Instructions to follow: Start to finish, write out the entries exactly, leaving the pictures aside.

Data in this exercise:
BEGIN

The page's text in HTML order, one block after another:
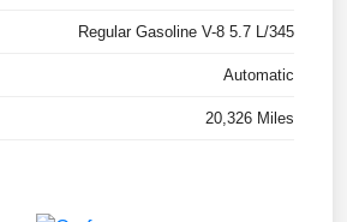
Regular Gasoline V-8 5.7 L/345
Automatic
20,326 Miles
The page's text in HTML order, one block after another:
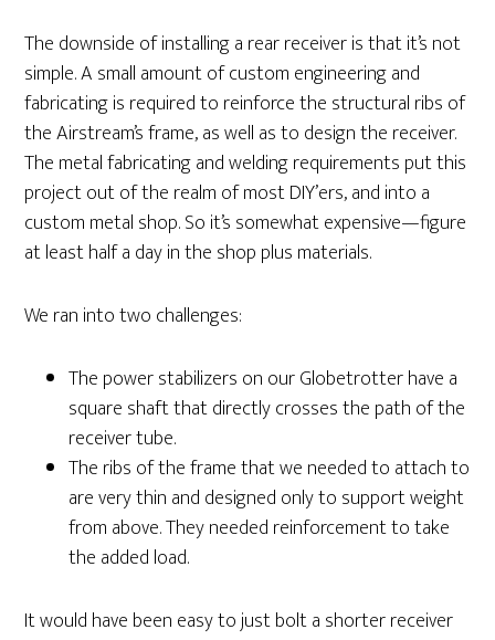
The downside of installing a rear receiver is that it’s not
simple. A small amount of custom engineering and
fabricating is required to reinforce the structural ribs of
the Airstream’s frame, as well as to design the receiver.
The metal fabricating and welding requirements put this
project out of the realm of most DIY’ers, and into a
custom metal shop. So it’s somewhat expensive—figure
at least half a day in the shop plus materials.
We ran into two challenges:
The power stabilizers on our Globetrotter have a
square shaft that directly crosses the path of the
receiver tube.
The ribs of the frame that we needed to attach to
are very thin and designed only to support weight
from above. They needed reinforcement to take
the added load.
It would have been easy to just bolt a shorter receiver
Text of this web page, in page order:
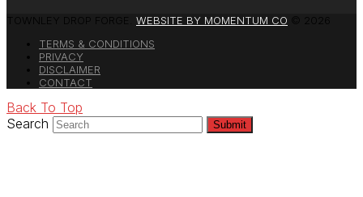
TOWNLEY DROP FORGE. WEBSITE BY MOMENTUM CO
TERMS & CONDITIONS
PRIVACY
DISCLAIMER
CONTACT
Back To Top
Search
Submit
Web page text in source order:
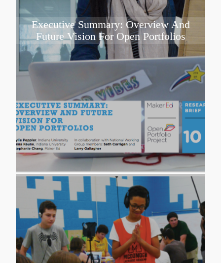
Executive Summary: Overview And
Future Vision For Open Portfolios
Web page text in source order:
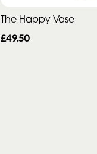
The Happy Vase
£49.50
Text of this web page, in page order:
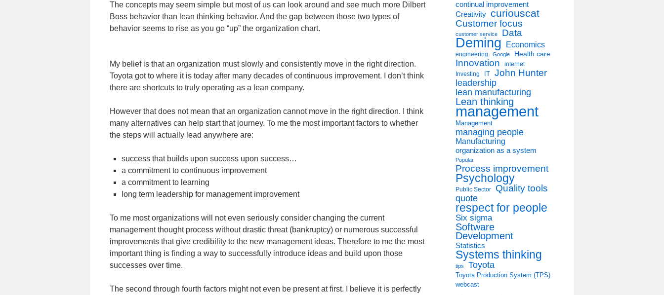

END

Solution to the problem:
The page's text in HTML order, one block after another:
Regular Gasoline V-8 5.7 L/345
Automatic
20,326 Miles
The page's text in HTML order, one block after another:
The downside of installing a rear receiver is that it’s not
simple. A small amount of custom engineering and
fabricating is required to reinforce the structural ribs of
the Airstream’s frame, as well as to design the receiver.
The metal fabricating and welding requirements put this
project out of the realm of most DIY’ers, and into a
custom metal shop. So it’s somewhat expensive—figure
at least half a day in the shop plus materials.
We ran into two challenges:
The power stabilizers on our Globetrotter have a
square shaft that directly crosses the path of the
receiver tube.
The ribs of the frame that we needed to attach to
are very thin and designed only to support weight
from above. They needed reinforcement to take
the added load.
It would have been easy to just bolt a shorter receiver
Text of this web page, in page order:
TOWNLEY DROP FORGE. WEBSITE BY MOMENTUM CO
TERMS & CONDITIONS
PRIVACY
DISCLAIMER
CONTACT
Back To Top
Search
Submit
Web page text in source order:
Executive Summary: Overview And
Future Vision For Open Portfolios
Web page text in source order:
The Happy Vase
£49.50
Text of this web page, in page order:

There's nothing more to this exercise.